[Your objective]
Comb the records below for the string "docs" and copy each line where it turns up.

Extracted records
####

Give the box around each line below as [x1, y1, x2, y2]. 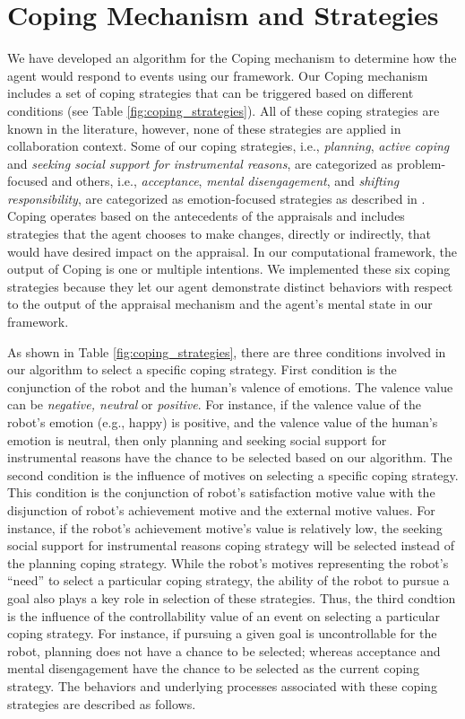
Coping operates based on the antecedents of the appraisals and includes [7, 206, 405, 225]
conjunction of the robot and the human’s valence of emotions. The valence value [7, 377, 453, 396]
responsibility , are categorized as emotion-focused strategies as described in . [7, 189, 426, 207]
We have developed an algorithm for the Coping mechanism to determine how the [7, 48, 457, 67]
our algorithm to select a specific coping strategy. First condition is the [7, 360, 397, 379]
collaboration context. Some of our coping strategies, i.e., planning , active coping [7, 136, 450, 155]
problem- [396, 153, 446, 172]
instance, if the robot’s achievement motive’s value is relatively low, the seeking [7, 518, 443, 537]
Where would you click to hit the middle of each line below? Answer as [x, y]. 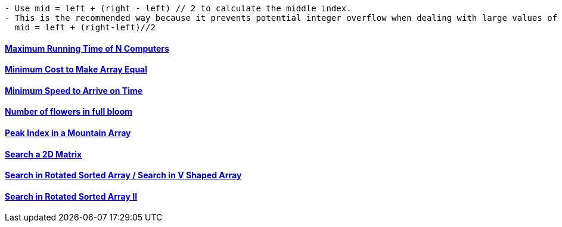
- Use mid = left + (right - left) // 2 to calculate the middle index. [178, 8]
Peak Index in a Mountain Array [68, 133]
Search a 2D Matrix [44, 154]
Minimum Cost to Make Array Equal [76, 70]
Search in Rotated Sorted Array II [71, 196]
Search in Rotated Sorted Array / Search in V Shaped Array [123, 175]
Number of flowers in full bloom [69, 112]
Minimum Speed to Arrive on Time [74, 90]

####

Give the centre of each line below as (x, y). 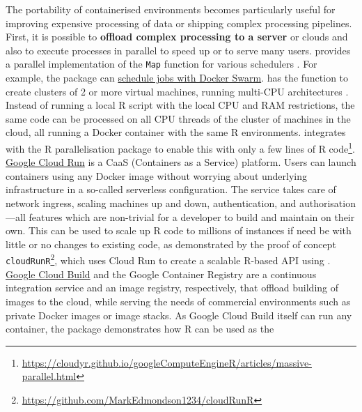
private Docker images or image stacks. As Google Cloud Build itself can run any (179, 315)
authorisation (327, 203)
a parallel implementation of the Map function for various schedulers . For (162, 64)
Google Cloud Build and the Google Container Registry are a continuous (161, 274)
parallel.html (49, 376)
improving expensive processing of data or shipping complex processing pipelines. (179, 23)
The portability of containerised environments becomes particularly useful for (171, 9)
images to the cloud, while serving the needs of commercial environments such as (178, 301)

####

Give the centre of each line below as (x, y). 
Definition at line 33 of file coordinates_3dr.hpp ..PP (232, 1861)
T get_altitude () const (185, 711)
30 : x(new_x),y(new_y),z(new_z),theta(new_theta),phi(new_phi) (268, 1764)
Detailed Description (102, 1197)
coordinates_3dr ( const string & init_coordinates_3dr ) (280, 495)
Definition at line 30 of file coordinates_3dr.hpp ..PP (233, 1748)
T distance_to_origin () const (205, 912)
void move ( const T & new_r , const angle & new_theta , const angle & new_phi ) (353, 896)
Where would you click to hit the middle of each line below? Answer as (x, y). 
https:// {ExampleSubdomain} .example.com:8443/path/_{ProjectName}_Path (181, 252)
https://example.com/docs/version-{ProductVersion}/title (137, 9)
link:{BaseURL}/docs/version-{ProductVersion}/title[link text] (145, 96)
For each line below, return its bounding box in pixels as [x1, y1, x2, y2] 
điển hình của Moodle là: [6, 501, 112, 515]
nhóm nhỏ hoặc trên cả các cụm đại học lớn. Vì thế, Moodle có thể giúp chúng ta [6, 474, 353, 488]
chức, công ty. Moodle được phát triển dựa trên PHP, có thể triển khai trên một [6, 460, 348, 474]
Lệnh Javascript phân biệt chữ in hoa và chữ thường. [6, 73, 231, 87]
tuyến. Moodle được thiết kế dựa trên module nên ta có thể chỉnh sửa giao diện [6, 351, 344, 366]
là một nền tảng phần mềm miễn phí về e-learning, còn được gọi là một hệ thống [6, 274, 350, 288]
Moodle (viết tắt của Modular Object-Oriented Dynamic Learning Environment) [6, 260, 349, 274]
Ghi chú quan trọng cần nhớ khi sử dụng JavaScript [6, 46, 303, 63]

####

[Task solution]
https://example.com/docs/version-{ProductVersion}/title (137, 9)
link:{BaseURL}/docs/version-{ProductVersion}/title[link text] (145, 96)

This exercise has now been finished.